For an increase of 2 points in ACT score, one could expect and increase of 0.07766 points in GPA.
A.6.4
Does ACT have a statistically significant relationship with the GPA? Justify your answer.
(1 + 2 = 3 points)
Yes, ACT does have a statistically significant relationship with GPA. The regression model created above had a p-value of 0.002917. This value is less than both 0.05 and 0.01, indicating that the null hypothesis should be rejected and that it can be concluded that a significant relationship exists between ACT and GPA.
A.6.5
Plot the estimated regression function and the data. Does the estimated regression function appear to fit the data well?
(3 + 1 = 4 points)
library(ggplot2)
act_gpa <- read.table('./ACT_GPA.txt')
colnames(act_gpa) <- c("GPA", "ACT")
act_gpa <- act_gpa[-c(1), ]
chars <- sapply(act_gpa, is.character)
act_gpa[ , chars] <- as.data.frame(apply(act_gpa[ , chars], 2, as.numeric))
model2 <- lm(GPA~ACT, data = act_gpa)
PI <- predict(model2, interval = "prediction")Warning in predict.lm(model2, interval = "prediction"): predictions on current data refer to _future_ responsesCI <- predict(model2, interval = "confidence")
lwr <- PI[,2]
upr <- PI[,3]
ggplot(data = act_gpa, aes(x = ACT, y = GPA)) + geom_point() + geom_smooth(method = "lm", color = 'blue', se = TRUE) + geom_line(aes(y=lwr), linetype = "dashed") + geom_line(aes(y=upr), linetype = "dashed")`geom_smooth()` using formula = 'y ~ x'
While the function seems to adequately capture the general trend of the data, as indicated by the significant p-values of the model and coefficients, some of the data points fall relatively far away from the regression line. In order words, the prediction interval and residual standard error of this regression function seem to be relatively large, meaning that it is not necessarily a good fit for some of the data.
A.6.6
Include the 95% confidence and prediction intervals in the above plot.
(6 points)
See above plot.
A.6.7
Obtain a point estimate, and the 95% confidence and prediction intervals of the freshman GPA for students with an ACT score of \(30\).
(1 + 2 + 2 = 5 points)
The point estimate can be obtained by plugging \(X = 30\) into the equation \(\hat{Y}=2.11405+0.03883(X)\). The resultant estimate is that \(GPA = 3.27895\) for students with an ACT score of \(30\).

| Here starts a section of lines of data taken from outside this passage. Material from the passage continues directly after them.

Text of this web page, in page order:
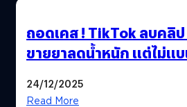
ถอดเคส ! TikTok ลบคลิป
ขายยาลดน้ำหนัก แต่ไม่แ
24/12/2025
Read More
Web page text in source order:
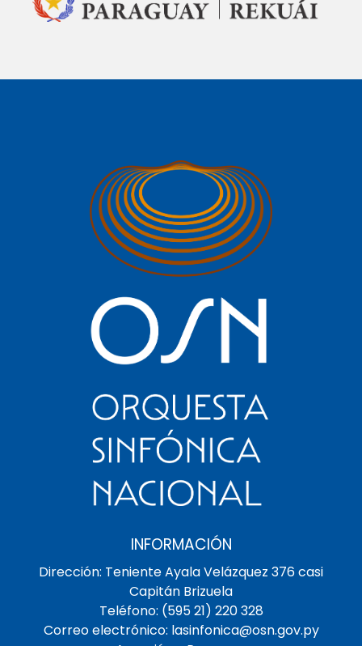
INFORMACIÓN
Dirección: Teniente Ayala Velázquez 376 casi
Capitán Brizuela
Teléfono: (595 21) 220 328
Correo electrónico: lasinfonica@osn.gov.py
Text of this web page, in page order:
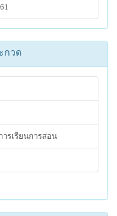
กวด
รเรียนการสอน

The 95% confidence interval for this estimate is (3.104246, 3.453481).
The 95% prediction interval for this estimate is (2.032612, 4.525114).
A.6.8
The intercept of the model developed in Q4(a) is the expected GPA when the ACT score is zero. However, the ACT score can never be zero as the minimum possible ACT score is 1 (ref). So, should the intercept be removed from the model? Why or why not?
(2 + 4 = 6 points)
The intercept should not be removed from the model. While its estimate of GPA when the ACT score is zero is not meaningful because it cannot happen, the intercept still is an important parameter that contributes to accurate point estimates throughout the rest of the model. The intercept is key to having an unbiased estimate of the slope of the regression line.
A.7
Consider the regression model in A.3, where the parameters are estimated using Maximum likelihood estimation. Let \(e_i\) denote the \(i^{th}\) residual. Prove that:
\(\sum_{i = 1}^n \hat{Y}_ie_i = 0\)
\(\sum_{i=1}^n Y_i = \sum_{i=1}^n \hat{Y}_i\)

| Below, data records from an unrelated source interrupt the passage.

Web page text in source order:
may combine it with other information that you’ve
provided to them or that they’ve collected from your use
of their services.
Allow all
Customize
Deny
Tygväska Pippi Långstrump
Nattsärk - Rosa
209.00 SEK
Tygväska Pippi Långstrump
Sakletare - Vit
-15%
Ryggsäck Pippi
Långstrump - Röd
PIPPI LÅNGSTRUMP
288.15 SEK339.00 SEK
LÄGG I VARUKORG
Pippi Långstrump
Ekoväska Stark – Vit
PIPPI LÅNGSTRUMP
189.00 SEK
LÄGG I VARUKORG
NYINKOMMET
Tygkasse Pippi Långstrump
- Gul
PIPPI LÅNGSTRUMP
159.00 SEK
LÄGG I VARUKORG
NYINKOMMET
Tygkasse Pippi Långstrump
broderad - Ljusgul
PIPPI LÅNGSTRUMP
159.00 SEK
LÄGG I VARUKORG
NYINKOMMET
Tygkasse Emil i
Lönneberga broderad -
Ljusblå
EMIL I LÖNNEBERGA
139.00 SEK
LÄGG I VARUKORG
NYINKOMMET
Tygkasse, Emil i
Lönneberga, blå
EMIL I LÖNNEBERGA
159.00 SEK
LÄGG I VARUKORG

The regression line passes through the point (\(\bar{X}, \bar{Y}\))
(3 + 3 + 3 = 9 points)
This question was completed on paper.
Consider the regression model:
\(Y_i = \beta_0 + \epsilon_i, i = 1,...,n\), where \(\epsilon \sim N(0, \sigma^2)\)

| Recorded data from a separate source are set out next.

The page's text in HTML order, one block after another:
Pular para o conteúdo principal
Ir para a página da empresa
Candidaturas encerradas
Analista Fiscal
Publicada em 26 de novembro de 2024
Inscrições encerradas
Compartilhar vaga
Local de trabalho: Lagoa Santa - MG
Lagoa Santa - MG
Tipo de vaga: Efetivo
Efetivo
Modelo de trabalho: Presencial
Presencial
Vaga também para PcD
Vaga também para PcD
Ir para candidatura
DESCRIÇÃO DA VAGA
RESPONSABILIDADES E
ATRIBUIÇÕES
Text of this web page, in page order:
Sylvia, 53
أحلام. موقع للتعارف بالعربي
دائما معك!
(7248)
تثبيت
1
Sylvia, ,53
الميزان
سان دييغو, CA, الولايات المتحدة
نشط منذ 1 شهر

Derive the maximum likelihood estimate of \(\beta_0\), and show whether it is a biased or unbiased estimate of \(\beta_0\).
(3 + 3 = 6 points)
This question was completed on paper.
Consider the regression model:
\(Y_i = \beta_1X_i + \epsilon_i, i = 1,...,n\), where \(\epsilon \sim N(0, \sigma^2)\)
Derive the maximum likelihood estimate of \(\beta_1\), and show whether it is a biased or unbiased estimate of \(\beta_1\).
(4 + 5 = 9 points)
This question was completed on paper.